Now I realize that 2008 was a once in a lifetime event (let’s hope!) but its still worthwhile to review just how bad the refiners did in that recession.

Looking at Valero (VLO-NYSE) –the biggest and “safest” of all the refiner names–the stock dropped from $50 to $10.

Overall they underperformed a terrible overall market by a significant margin.  On average the names fell nearly 80% top to bottom.


The recovery was even worse.   It took nearly two years after the broad market for the refiners to begin to recover.

The inescapable conclusion is that in a slowing economy a bet on refiners is a dangerous one. Before I can buy a refiner for anything more than a quick trade, I must have confidence in the economy.

I’m not feeling enough love there right now.

If you are looking for a reason to buy refiners, you don’t have to look any further than IMO 2020.

Last summer the prospects of IMO 2020 sent the refiners up to their highs.  Some of that has come off shine has come off since then but IMO will still have an impact.

Investors are still looking at a potentially major disruption to the crude products market.  There will be increases to crude distillate demand, but  how much though is still a matter of opinion.

As a quick recap, the shipping industry has historically used high-sulphur fuel oil to run their ships.  This isn’t very good for the environment and the new UN mandated sulphur cap of 0.5% is intended to rectify that.

IMO 2020 means that ships will be required to either switch to a low-sulphur fuel or use scrubbers on the ships to remove the sulphur from the exhaust.

At this point we know where the scrubber number is going to be;  estimating the required distillate demand from ships isn’t too difficult.

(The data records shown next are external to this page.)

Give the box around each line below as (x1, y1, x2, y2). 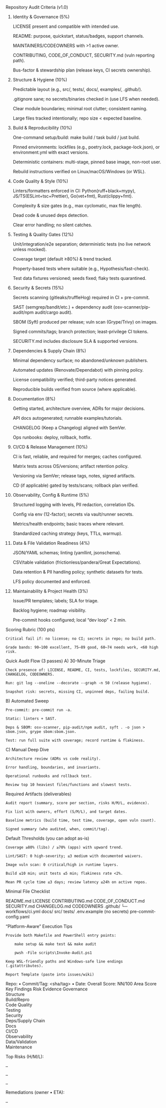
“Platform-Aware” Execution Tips (5, 923, 73, 929)
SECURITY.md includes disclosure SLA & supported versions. (12, 338, 138, 344)
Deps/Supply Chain (5, 1018, 45, 1024)
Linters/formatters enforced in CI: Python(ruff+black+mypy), (12, 188, 136, 194)
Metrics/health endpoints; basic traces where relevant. (12, 521, 124, 526)
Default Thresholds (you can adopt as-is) (5, 836, 89, 841)
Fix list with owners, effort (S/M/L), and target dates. (5, 809, 127, 814)
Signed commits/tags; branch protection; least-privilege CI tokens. (12, 328, 149, 334)
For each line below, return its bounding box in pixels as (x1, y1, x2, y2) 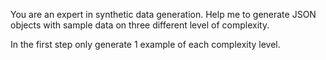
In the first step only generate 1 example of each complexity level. (10, 39, 281, 50)
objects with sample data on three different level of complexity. (10, 19, 270, 31)
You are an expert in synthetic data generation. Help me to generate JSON (10, 9, 317, 20)
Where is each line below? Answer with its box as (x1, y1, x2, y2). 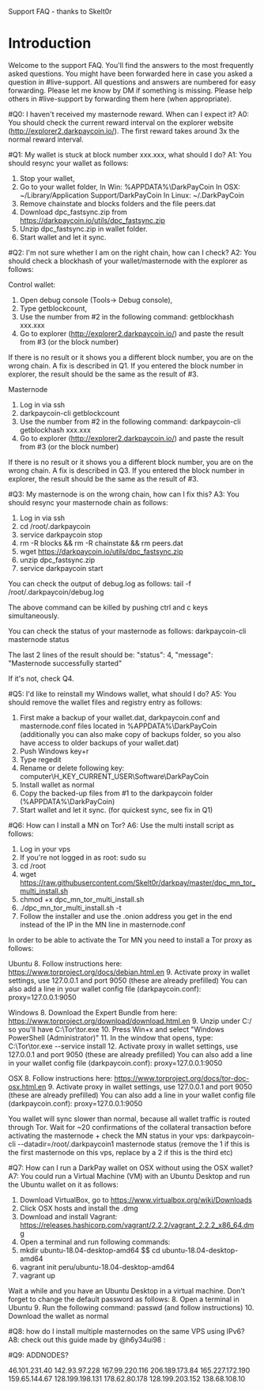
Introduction (8, 35, 92, 52)
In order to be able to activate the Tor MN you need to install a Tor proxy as (8, 935, 253, 944)
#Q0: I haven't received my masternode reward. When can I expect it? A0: (8, 109, 250, 119)
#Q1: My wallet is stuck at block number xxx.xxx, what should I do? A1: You (8, 149, 252, 159)
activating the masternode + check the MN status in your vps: (8, 1131, 209, 1140)
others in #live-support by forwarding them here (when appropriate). (8, 94, 232, 104)
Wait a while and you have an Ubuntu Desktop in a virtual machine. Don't (8, 1286, 245, 1295)
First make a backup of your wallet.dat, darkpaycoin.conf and (19, 712, 221, 722)

RBC Capital Markets put out a note earlier this year estimating that 860 mbbl/d of additional distillates would be required by refiners through higher utilization rates.


They went on to say that higher utilization would require better margins.  Refiners respond to price, and we need to see crack spreads increase to spur the supply.

The more complex refiners (mostly located in the United States and run by the big players like Valero (VLO) and Marathon Petroleum (MPC)) will incur extra benefits.  They have cokers and hydro-crackers that can take advantage of what is expected to be wider heavy oil spreads to produce gasoline and distillate products.

That is the bull-case in a nutshell.

When does IMO start to impact the market?

On their Q1 call, Valero said they expected effects on the high-sulphur fuel side to start to appear in late-September, with impacts on distillates occurring in November-December.

If I had more evidence that oil demand (and the global economy) was strong, I would look at the impact of IMO 2020 and jump in for a trade.

But my question is, does it get lost in the shuffle?  A slow economy could offset a lot of that upside.

Another factor to watch is the WTI-Brent spread, which has curiously  been narrowing.  US refiners have the advantage of buying and refining WTI crude, which has trades at a discount to other crude types – particularly the Brent crude used by most European refiners.

The discounted WTI crude used by U.S. refiners boosts their margins as the refined products trade at similar prices across all regions regardless of the crude used to produce them

I’ll keep watching spreads, the forward curve on distillates, and the spreads on heavy oil.  Maybe these spreads will start to show me I’m being too cautious.

I’m willing to change my mind as the facts change.  But until then I’ll take the safer path and keep my money in my wallet.